The BMJ  18 Feb 2017  Vol 356
Sneezing at vitamin D
Individual participant data (IPD) meta-analysis is a good thing. In theory, it should mitigate the “small trial effect” by providing clearer outcome data for individuals. In small trials, vitamin D supplementation reduces the number of upper respiratory tract infections. In large trials, it doesn’t. Pool them all, and you’re left with a small but statistically significant benefit, NNT=33. It’s a great exercise in IPD meta-analysis and it’s up to you whether you believe its clinical significance. Personally, I’m happy to take cheap over the counter vitamin D whenever I remember to, for this and its other putative benefits. In the lottery of life, this is a 1p coin that you may or may not be bothered to pick up. That said, The BMJ has hedged its bets by printing an editorial, which comes down against taking vitamin D unless you are at risk of osteomalacia. Given how little this matters, I am sure it will be the subject of prolonged and heated debate.

A SurePath to cytological sensitivity
It’s amazing to think that nearly 90 years have passed since Georgios Nikolaou Papanikolaou first described an intravaginal cytological test to detect cancer of the uterine cervix, and yet we’re still working out how best to do it. Here a Dutch team compares the cumulative incidence of cervical cancer diagnosed within 72 months after a normal screening sample between conventional cytology and liquid based cytology tests SurePath and ThinPrep.
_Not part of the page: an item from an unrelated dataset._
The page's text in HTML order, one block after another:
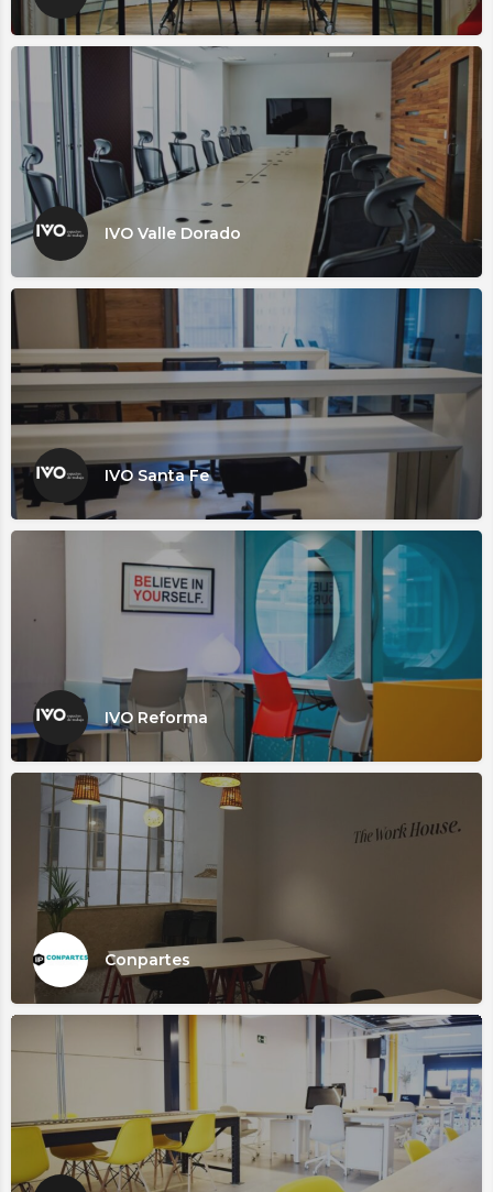
IVO Valle Dorado
IVO Santa Fe
IVO Reforma
Conpartes

The absolute differences are tiny: they are expressed as numbers per 100 000 samples, and they come out slightly better for SurePath (44.6) than for ThinPrep (66.8) or conventional cytology (58.5).

Pneumonia followed by heart failure
All patients aged more than 17 years with community acquired pneumonia admitted during 2000-02 to any of the six hospitals or seven emergency departments covering a million people in Canada were enrolled in a clinical registry. That’s quite an interesting cohort, and it excluded people who had cystic fibrosis or were immunocompromised. Their mean age was 55 and two thirds were treated as outpatients. Over a follow-up period of nearly 10 years, post-pneumonia patients under 65 were twice as likely to develop heart failure as matched controls (4.8% v 2.2%). Those over 65 naturally had a much higher absolute incidence of heart failure, although the relative difference was less (24.8% v 18.9%).

Plant of the Week: Eranthis hyemalis
Winter aconites are members of the buttercup family with bright yellow flowers, which come out in late January and are gone by the end of February, at which point the celandines take over. They are designed to take advantage of the light in deciduous woodlands before the trees break leaf. By mid-spring, their low rosettes of leaf will have done their work and put enough food into their rhizomes for them to form a bigger plant the next season. You can see them in abundance in many English woods on limy soil, often flowering together with snowdrops.

That gives you a clue about where to plant them in the garden. Dig them in where the sun shines now, but where they will be overshadowed by trees and shrubs later in the season. You may wish to put in a few snowdrops too. And do not eat these so called aconites: they are full of cardiac glycosides and even bufadienolide toxins, otherwise best known from toads.